The European Capital Market Union
Only two years ago the European Union adopted two regulations that serve as the pillars of the European Banking Union. In October 2015, the Commission launched an ambitious plan to establish a European Capital Market Union until 2019. Although both “unions” go in the same direction – an even more integrated and centralized European financial market – and use the same institutional instruments, they are based on a different motivation.
By Peter Sester (Reference: CapLaw-2015-56)
While the Banking Union and its two pillars, the Single Supervisory Mechanism Regulation and the Single Resolution Mechanism, are characterized by a highly risk-adverse, if not overshooting, post-crisis driven motivation, the European Commission finally seems to realize that competitive financial markets and a regulatory framework that is more friendly to risk taking is absolutely necessary to inject the desperately needed oxygen into the economy of the EU member states, particularly but not only in the Mediterranean.
For the first time since the Financial Service Action Plan of 1999 the European Commission addresses the task to build a fully integrated European capital market capable of competing with leading international financial markets, particularly the ones in the US. Therefore, re-calibration of over-risk-averse banking regulation is proposed with regard to specific sectors of the financial market: securitization and infrastructure finance in particular. Further objectives of the Action Plan on Building a Capital Market Union are:
- growth and attractiveness of the European capital market (and its corporate sector) for investors from third countries,
- coming closer to the depth and structure of the US capital market, which is considered as benchmark,
- facilitating larger volumes of direct financing through public markets (stocks and bonds), and
- enhancing the importance of investment capital and private placement.
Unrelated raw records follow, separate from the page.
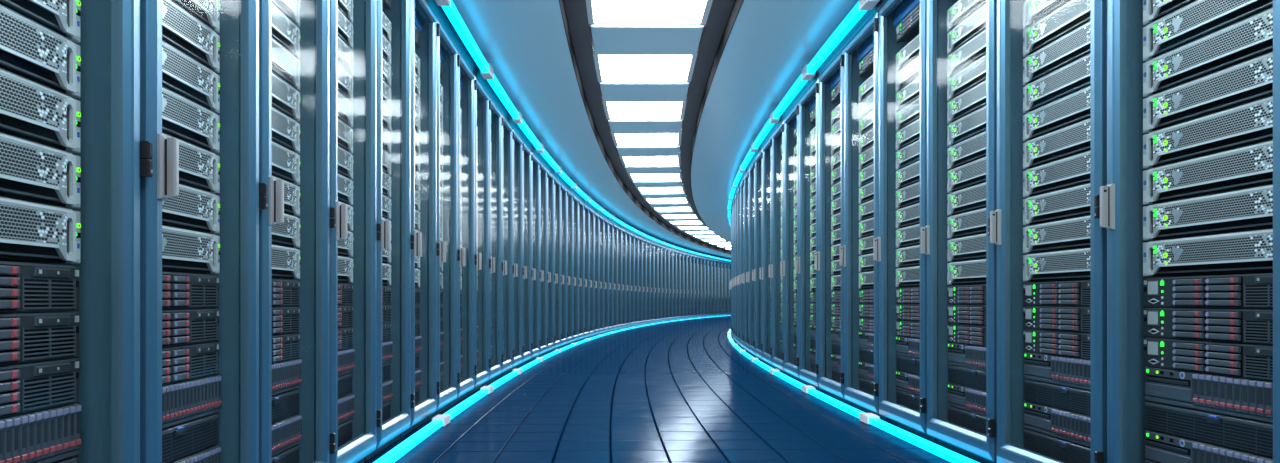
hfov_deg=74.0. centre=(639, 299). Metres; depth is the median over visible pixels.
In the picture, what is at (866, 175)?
server
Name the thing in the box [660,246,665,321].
rack
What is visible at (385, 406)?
storage unit
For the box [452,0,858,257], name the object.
ceiling
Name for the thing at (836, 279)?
server
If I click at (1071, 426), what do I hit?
array
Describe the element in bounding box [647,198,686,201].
diffuser
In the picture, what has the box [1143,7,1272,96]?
server
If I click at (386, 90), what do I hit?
server
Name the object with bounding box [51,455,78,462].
storage unit
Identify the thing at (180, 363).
server
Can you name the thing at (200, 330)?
vent
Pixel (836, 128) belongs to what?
server
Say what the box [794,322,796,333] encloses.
array
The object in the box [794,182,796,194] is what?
server
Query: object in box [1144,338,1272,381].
server
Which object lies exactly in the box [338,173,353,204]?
server
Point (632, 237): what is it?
rack
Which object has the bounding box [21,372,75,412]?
vent
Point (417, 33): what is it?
vent
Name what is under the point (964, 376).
storage unit
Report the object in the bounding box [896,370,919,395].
array
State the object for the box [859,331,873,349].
array
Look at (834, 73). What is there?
rack
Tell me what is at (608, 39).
crossbar
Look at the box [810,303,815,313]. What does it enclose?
server
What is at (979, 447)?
rack
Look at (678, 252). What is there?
rack
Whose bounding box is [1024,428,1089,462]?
storage unit
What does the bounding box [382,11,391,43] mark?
server
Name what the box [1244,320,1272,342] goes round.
vent
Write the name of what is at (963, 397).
array
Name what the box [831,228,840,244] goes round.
server
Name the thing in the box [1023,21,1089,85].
server
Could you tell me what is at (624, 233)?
rack
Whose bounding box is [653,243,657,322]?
rack
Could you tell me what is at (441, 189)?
server
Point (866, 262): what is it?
server
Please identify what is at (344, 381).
storage unit
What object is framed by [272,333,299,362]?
server
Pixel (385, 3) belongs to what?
server
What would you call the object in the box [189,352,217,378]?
vent
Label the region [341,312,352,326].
vent
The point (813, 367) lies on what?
grille
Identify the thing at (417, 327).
vent
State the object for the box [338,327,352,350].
server
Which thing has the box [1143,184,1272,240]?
server
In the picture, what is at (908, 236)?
server
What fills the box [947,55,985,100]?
server
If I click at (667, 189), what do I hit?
diffuser
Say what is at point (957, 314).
server
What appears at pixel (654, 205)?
crossbar
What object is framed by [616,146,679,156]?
crossbar
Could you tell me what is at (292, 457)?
grille
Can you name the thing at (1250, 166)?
server
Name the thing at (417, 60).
server
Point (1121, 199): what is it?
rack
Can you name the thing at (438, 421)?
light strip
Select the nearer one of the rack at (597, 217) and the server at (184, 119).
the server at (184, 119)
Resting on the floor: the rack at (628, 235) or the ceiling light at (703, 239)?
the rack at (628, 235)
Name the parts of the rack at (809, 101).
handle, door, header panel
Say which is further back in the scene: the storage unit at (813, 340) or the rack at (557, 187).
the rack at (557, 187)
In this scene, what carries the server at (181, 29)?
in the rack at (241, 194)
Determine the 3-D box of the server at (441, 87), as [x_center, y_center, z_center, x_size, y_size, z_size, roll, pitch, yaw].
[-1.431,-1.262,4.993,0.467,0.100,0.470,0,0,-1]
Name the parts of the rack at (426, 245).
handle, header panel, door
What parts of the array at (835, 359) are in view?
control panel
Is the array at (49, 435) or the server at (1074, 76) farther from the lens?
the server at (1074, 76)
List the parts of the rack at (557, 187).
door
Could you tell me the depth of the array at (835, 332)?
5.76 m
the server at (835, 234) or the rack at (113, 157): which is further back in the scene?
the server at (835, 234)
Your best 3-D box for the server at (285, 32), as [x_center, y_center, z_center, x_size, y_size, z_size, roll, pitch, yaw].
[-1.334,-0.846,2.564,0.467,0.100,0.470,0,0,-3]
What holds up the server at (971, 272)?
in the rack at (979, 447)
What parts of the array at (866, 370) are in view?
control panel
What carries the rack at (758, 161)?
on the floor
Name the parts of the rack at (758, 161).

The first steps in this direction are a regulation laying down common rules on securitization and creating a European framework for simple, transparent and standardized securitization and a revision of the Prospectus Directive. The (final) proposal of the Securitization Regulation was already published by the European Commission; the proposal of the Prospectus Directive is expected to be published in November or December. The latter will lead to a kind of de-regulation, or in the wording of the Action Plan on Building a Capital Markets Union: “This will update when a prospectus is needed, streamline the information required and the approval process, and create a genuinely proportionate regime for SMEs to draw up a prospectus and access capital markets.”
However, at least from an institutional perspective (using the term in the sense of New Institutional Economics), these new legislative proposals do not mark the real start of the European Capital Market Union. In fact, the process already started in the aftermath of the financial crisis when the European legislator realized that the effectiveness of its traditional approach – building on (so-called full-harmonization) directives and a coordination of national supervisory bodies – to the task of creating a fully integrated market had come to its limits if not failed. Starting with the Regulation of Credit Rating Agencies in 2009, followed by EMIR in 2012 and MiFIR (plus MiFID II) as well as MAR in 2014 the European legislators clearly favors regulations over directives. Furthermore CESR was upgraded to a permanent “water and bricks” institution, which subsequently has been granted and will be granted more and more power vis-à-vis national securities and/or financial regulators.
This shift towards regulations and European authorities (ESMA, EBA and EIPO) is much more than a mere technical (“legalistic”) and bureaucratic modification of the familiar path. In contrast, this paradigm change will among others lead (at least in the medium-run) to a significant change in the legal consulting industry, just like in the area of antitrust law where Brussels is THE center of European antitrust lawyers, a few clusters for banking and securities lawyers will emerge. From a Swiss perspective, this change offers opportunities and possesses challenges. Challenges emerge particularly for the traditional Swiss strategy to gain access to EU markets: the autonomous implementation (autonomer Nachvollzug), which is perfectly coherent with directives but not regulations. Opportunities arise for Swiss lawyers, because when facing EU regulations instead of transposed directives (consequently national law) there is no longer a substantial reason (missing bar admission/formal qualification and increased liability risks) why Swiss finance lawyers should not offer legal advice on subjects falling within the scope of an EU regulation – provided that they invest in the building of the respective competence.